In particular the invention makes it possible to use a first feeder device, which is capable of feeding each item of the first item type but not necessarily each item of the second item type, for feeding items of the first item type and which for items of the first item type achieves a sufficiently high throughput with sufficient reliability. This first device can operate fully automatically. For feeding items of the second item type a feeder device with a lower throughput can be used, e.g. a manual feeder device. Since fewer items of the second item type than items of the first item type are to be sorted, the throughput through the sorting system does not fall significantly by comparison with using a universal feeder device. This is above all of advantage if more items of the first item type are to be sorted than items of the second item type.

In accordance with the solution the sorting system carries out at least two sorting passes. This makes it possible to even sort the items in accordance with a predetermined sequence using the sort feature values if there are more different sort feature values than the sorting system has sorting end locations.
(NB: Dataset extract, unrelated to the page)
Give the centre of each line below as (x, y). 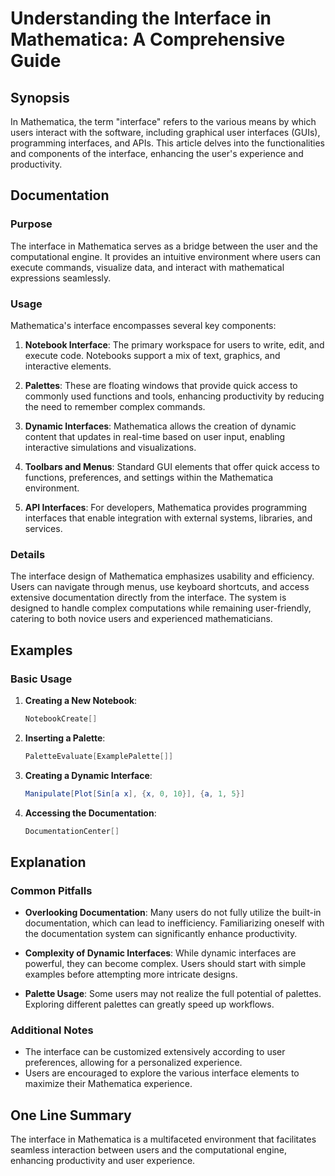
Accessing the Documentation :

In this case a single sorting pass is not sufficient to sort all items in accordance with the sequence. The sorting system thus carries out an n-pass sequencing with n≧2. After the last sorting pass items with different sorting feature values are unloaded into at least one sorting end location.

In each sorting pass except for the last sorting pass the items to be sorted of the first item type are distributed to the sorting end locations of the first sorting end location region, the items of the second item type to the sorting end locations of the second sorting end location region. This makes it easier to feed the items from this sorting end location to the sorting system again after the sorting pass by means of the appropriate feeder device. All items in a sorting end location namely belong to the same item type. It is not necessary to separate the items in a sorting end location before feeding to a further sorting pass in accordance with item types in order to then feed them again to the sorting system by means of the appropriate feeder device in each case.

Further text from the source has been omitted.